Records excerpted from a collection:
#####
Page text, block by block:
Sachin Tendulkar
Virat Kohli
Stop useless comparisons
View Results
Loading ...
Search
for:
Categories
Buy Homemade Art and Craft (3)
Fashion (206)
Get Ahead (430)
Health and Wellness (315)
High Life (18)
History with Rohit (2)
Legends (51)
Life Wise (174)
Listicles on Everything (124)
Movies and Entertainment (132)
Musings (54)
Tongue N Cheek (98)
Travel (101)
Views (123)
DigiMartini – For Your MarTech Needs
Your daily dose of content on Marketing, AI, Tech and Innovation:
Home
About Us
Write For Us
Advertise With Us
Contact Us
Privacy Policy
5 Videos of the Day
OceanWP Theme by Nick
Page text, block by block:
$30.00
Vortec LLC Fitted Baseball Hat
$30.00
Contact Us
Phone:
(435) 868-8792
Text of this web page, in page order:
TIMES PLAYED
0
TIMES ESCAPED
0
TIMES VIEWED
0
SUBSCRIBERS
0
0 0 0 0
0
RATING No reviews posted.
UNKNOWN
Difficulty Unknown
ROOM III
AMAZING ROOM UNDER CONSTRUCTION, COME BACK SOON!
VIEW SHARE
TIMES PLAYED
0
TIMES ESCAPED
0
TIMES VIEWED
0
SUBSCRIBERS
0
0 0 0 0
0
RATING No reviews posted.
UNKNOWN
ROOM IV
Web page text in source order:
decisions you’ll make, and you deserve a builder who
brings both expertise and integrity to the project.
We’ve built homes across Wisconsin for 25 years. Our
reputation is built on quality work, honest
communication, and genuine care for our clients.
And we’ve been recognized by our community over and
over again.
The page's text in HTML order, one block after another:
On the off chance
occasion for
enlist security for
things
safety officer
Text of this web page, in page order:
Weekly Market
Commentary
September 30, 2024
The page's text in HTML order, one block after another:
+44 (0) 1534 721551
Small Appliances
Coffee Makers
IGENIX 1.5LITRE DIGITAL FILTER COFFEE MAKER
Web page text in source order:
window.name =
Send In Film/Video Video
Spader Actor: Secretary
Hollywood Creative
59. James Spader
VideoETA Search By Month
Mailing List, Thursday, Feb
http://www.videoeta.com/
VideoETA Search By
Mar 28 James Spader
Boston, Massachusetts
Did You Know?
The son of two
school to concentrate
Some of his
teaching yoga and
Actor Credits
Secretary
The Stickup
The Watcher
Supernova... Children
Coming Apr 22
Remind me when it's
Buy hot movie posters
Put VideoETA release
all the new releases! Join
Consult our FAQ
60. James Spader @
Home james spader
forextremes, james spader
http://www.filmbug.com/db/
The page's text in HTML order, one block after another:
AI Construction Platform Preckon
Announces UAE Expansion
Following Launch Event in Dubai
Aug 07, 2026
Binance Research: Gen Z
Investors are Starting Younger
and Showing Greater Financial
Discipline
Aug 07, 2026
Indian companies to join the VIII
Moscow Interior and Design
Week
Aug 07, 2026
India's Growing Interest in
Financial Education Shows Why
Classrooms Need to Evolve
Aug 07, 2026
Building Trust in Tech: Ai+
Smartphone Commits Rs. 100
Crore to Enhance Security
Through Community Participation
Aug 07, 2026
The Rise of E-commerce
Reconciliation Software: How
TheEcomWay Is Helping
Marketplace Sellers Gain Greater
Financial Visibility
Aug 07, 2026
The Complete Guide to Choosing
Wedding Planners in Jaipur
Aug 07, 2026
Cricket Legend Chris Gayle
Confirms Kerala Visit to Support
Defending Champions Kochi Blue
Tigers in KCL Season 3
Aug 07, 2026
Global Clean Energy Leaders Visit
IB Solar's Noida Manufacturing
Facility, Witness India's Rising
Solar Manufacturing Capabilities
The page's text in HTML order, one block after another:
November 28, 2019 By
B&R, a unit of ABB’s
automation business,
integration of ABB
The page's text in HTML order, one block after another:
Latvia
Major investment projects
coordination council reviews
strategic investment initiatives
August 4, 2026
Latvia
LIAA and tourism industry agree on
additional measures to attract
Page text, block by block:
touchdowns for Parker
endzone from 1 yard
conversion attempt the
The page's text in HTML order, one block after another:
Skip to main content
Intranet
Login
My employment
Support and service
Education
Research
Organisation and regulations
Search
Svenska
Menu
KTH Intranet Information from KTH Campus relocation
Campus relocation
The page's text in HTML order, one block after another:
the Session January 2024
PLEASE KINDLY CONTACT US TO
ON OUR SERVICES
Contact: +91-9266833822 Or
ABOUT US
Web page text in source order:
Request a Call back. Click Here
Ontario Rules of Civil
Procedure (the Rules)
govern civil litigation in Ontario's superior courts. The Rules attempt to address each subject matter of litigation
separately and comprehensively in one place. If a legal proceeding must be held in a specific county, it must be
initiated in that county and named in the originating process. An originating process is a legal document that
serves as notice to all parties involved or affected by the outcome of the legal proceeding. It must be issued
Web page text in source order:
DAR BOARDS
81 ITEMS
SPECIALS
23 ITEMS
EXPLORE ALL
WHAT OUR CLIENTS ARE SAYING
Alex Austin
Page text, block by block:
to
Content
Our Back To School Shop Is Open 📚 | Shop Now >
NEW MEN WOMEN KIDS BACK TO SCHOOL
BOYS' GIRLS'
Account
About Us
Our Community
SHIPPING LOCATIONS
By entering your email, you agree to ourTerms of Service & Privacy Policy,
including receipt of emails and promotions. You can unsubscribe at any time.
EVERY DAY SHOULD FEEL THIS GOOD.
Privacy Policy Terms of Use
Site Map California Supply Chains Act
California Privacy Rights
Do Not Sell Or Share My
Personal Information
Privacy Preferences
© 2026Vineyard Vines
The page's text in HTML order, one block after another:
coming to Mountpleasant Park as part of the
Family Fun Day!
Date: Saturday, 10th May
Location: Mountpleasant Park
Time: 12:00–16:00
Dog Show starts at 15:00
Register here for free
#####
[Work to complete]
The lines to return begin at the first line of the records and end at the line holding "Advertise With Us"; please return them exactly, including both, and nothing beyond.

[Reply to the task]
Page text, block by block:
Sachin Tendulkar
Virat Kohli
Stop useless comparisons
View Results
Loading ...
Search
for:
Categories
Buy Homemade Art and Craft (3)
Fashion (206)
Get Ahead (430)
Health and Wellness (315)
High Life (18)
History with Rohit (2)
Legends (51)
Life Wise (174)
Listicles on Everything (124)
Movies and Entertainment (132)
Musings (54)
Tongue N Cheek (98)
Travel (101)
Views (123)
DigiMartini – For Your MarTech Needs
Your daily dose of content on Marketing, AI, Tech and Innovation:
Home
About Us
Write For Us
Advertise With Us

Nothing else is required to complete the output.